Atlanta, GA - In a recent court filing, former New York City mayor Rudy Giuliani has admitted to making false public comments about two Georgia election workers. However, he argues that his words are protected by the constitution.

The lawsuit, brought by Ruby Freeman and Wandrea "Shaye" Moss, accuses Giuliani of defaming them by falsely claiming that they engaged in election fraud while counting ballots at State Farm Arena in Atlanta. Giuliani repeatedly promoted debunked claims that Freeman and Moss, who are mother and daughter, had pulled out suitcases of illegal ballots and committed other fraudulent acts in an attempt to alter the outcome of the 2020 presidential election.

Although Giuliani acknowledges the falsity of his statements, he denies that they caused any harm to Freeman or Moss. This point is crucial because defamation plaintiffs must demonstrate not only that a statement made about them was false, but also that it resulted in actual damage.

The court filing states, "While Giuliani does not admit to Plaintiffs' allegations, he — for purposes of this litigation only — does not contest the factual allegations."

Included in the filing is Giuliani's argument that he should not be sanctioned for failing to produce evidence in the case, as requested by Freeman and Moss.

  • Two Georgia election workers file second suit over fraud claims, this time against One America News Network and Rudy Giuliani
  • Trump-aligned broadcaster OAN airs segment admitting Georgia election workers 'did not engage in ballot fraud or criminal misconduct'


In a recent court filing related to the ongoing election fraud lawsuit, Rudy Giuliani, former political advisor to President Trump, has made a significant concession. While he does not admit to the plaintiffs' allegations, Giuliani, for the purpose of this litigation only, does not contest the factual allegations. This development allows the case to move forward and potentially opens the door for a motion to dismiss.

Clarifying Giuliani's Position

According to Ted Goodman, a political adviser to Giuliani, the filing was made in order to transition to the next stage of the case, which will likely involve a motion to dismiss. This strategic move indicates Giuliani's desire to focus on certain aspects of the lawsuit while not necessarily acknowledging the validity of the plaintiffs' claims.

Freeman and Moss Vindicated

On the other side of the legal battle, Ruby Freeman and Shaye Moss, who were accused by Giuliani and former-President Trump of participating in election fraud during the 2020 presidential election, feel vindicated by this development. Michael Gottlieb, their lawyer, stated that Giuliani is conceding "what we have always known to be true." He affirms that Freeman and Moss dutifully performed their civic duties in full compliance with the law. The allegations made against them have been proven false from the very beginning.
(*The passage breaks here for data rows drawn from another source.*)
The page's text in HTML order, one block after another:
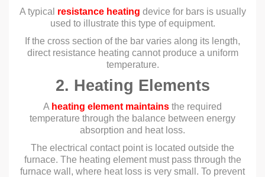
A typical resistance heating device for bars is usually
used to illustrate this type of equipment.
If the cross section of the bar varies along its length,
direct resistance heating cannot produce a uniform
temperature.
2. Heating Elements
A heating element maintains the required
temperature through the balance between energy
absorption and heat loss.
The electrical contact point is located outside the
furnace. The heating element must pass through the
furnace wall, where heat loss is very small. To prevent
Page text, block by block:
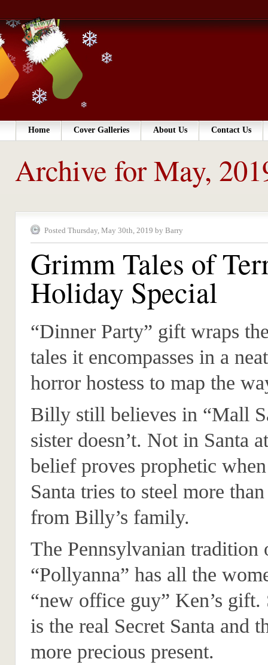
Home Cover Galleries About Us Contact Us
Archive for May,
Posted Thursday, May 30th, 2019 by Barry
Grimm Tales of
Holiday Special
“Dinner Party” gift wraps
tales it encompasses in a
horror hostess to map the
Billy still believes in “Mall
sister doesn’t. Not in Santa
belief proves prophetic
Santa tries to steel more
from Billy’s family.
The Pennsylvanian tradition
“Pollyanna” has all the
“new office guy” Ken’s gift.
is the real Secret Santa and
more precious present.

Remaining Issues and Trial

While this concession is a significant milestone, there are still certain issues that need to be resolved by the court, including determining damages. Nevertheless, both Freeman and Moss are pleased with the progress made in their quest for justice. They eagerly anticipate presenting the remaining aspects of their case at trial.
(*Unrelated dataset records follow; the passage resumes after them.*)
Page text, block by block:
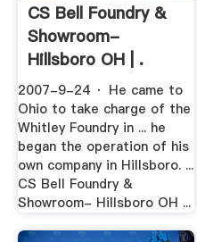
CS Bell Foundry &
Showroom-
Hillsboro OH | .
2007-9-24 · He came to
Ohio to take charge of the
Whitley Foundry in ... he
began the operation of his
own company in Hillsboro. ...
CS Bell Foundry &
Showroom- Hillsboro OH ...

Motion Alleges Lack of Evidence Preservation

In another motion recently filed by Freeman and Moss, they allege that Giuliani failed to preserve crucial evidence related to their claims. They have requested U.S. District Judge Beryl Howell to impose sanctions as a result. However, Giuliani's lawyer argues in the court filing that no electronic evidence was mishandled since it was all seized by the government and under their control.

Looking Ahead

As this election fraud lawsuit continues to unfold, it is clear that significant developments have been made. Giuliani's concession on the factual allegations allows the case to progress and potentially explore avenues for dismissal. With both sides eager to make their cases, the spotlight will remain on this legal battle as it moves closer to trial.